Ficool

Chapter 24 - Chapter 24 – Court Intrigue

The keep was a hive of whispers.

Servants carried food through the hallways with hushed voices, guards exchanged mutters while on patrol, and even knights lingered too long by the hearth to trade rumors. The name on every tongue was not Hadrien's, nor Silven's, nor even Kael's. It was the prisoner—no, the foreigner. Elias.

"Did you hear? Lord Hadrien ordered his chains struck off."

"A prisoner freed? Not even ransomed?"

"They say he speaks Orravian now. Fluent enough to answer in the hall."

"Impossible. No man learns that fast unless the gods favor him—or curse him."

The whispers spread, growing wilder with each retelling. Some said Elias was a fallen noble from a far-off kingdom, stripped of his lands. Others swore he was a spy sent by Sarradon or the East, planted in Orravia to sow discord. A few, more superstitious, claimed he was touched by the Radiant God himself, chosen to walk free where others rotted.

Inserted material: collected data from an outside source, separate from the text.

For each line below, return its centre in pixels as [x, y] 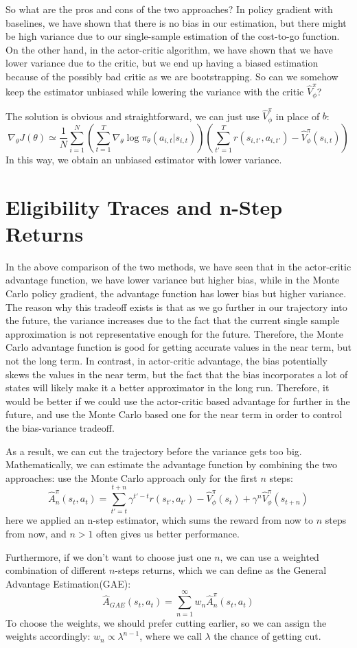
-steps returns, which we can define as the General [221, 570]
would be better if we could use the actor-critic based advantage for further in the [178, 401]
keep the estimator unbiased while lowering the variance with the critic [155, 91]
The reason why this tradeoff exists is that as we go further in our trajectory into [176, 306]
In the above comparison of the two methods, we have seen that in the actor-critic [178, 266]
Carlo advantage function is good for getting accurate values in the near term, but [178, 347]
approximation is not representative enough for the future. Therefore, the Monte [175, 333]
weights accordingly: [48, 636]

No two stories agreed. But all shared one truth: he was not a man to ignore.

In the training yard, two knights leaned on their swords, watching squires spar.

"A man who lived in the pit should stink of fear," one said, spitting in the dirt. "But this Elias… he walks like he belongs."

"Belongs?" The other knight scoffed. "He's a rat dressed in clean linen. Don't be fooled."

"You didn't see him in the hall. Lord Hadrien questioned him, and he didn't shake. Not once."

"Then he's either a liar or a fool."

"Or both."

Their words were sharp, but beneath them lay unease. For in Orravia, survival was rarely won with words. Yet this man had spoken, and lived.

In the kitchens, a maid scrubbed bowls as another whispered close.

"They say he's tall, dark-haired, with strange eyes."

"All men have strange eyes when you look too long."

"No, I mean foreign eyes. Eyes that watch everything. Like he's measuring, weighing."

The older cook leaned in, voice low. "Careful. I've seen lords fall from less than loose tongues. If the master favors this Elias, then we'd best keep our suspicions to ourselves."

But the youngest maid could not resist a final thought. "If he were just another prisoner, he'd be bones in the pit. Yet he's alive. Freed. Fed. Seen by the lord himself." She shivered. "That is not luck. That is something else."

Far above the noise, in a quiet chamber lit only by candlelight, Silven Marrow sat across from Hadrien. The lord's closest advisor and oldest friend, he did not waste words.

"You've let him walk free," Silven said, eyes sharp beneath his hooded lids.

"Free?" Hadrien chuckled softly, though it carried no warmth. "A man watched on every step is not free."

Silven leaned back, fingers steepled. "Then let me ask plainly. What is he to you? A curiosity? A danger? A pet project?"

"He is… interesting." Hadrien's gaze drifted to the window, beyond which torches flickered against the night. "A man who should be nothing more than bones in the dark pit, and yet he stands before me, speaking my tongue as if he had always known it. A man whose story is full of holes, yet stitched well enough to hold."

"Stitched," Silven repeated. "And stitches unravel with time."

Hadrien smiled faintly. "Then let us see how strong his thread is."

Silven frowned. "You risk much, Hadrien. A foreigner of unknown birth, clever with words, quick with tongues—these are the marks of a spy, not a guest."

"And yet," Hadrien countered, "he lives still. The gods have not struck him down. Fate has not swept him aside. Until it does, I will watch. And you, my friend, will watch closer."

Silven's eyes narrowed, but he inclined his head. "Very well. I will keep my gaze upon him. And if the thread frays…"

"Then," Hadrien finished for him, "we will pull it loose."

By dawn, the whispers had only grown. Elias of Nowhere—spy, noble, chosen, cursed. No one agreed. But all agreed on this: he was not a man to be forgotten.

And in a world where memory was as dangerous as steel, that alone was enough to make him feared.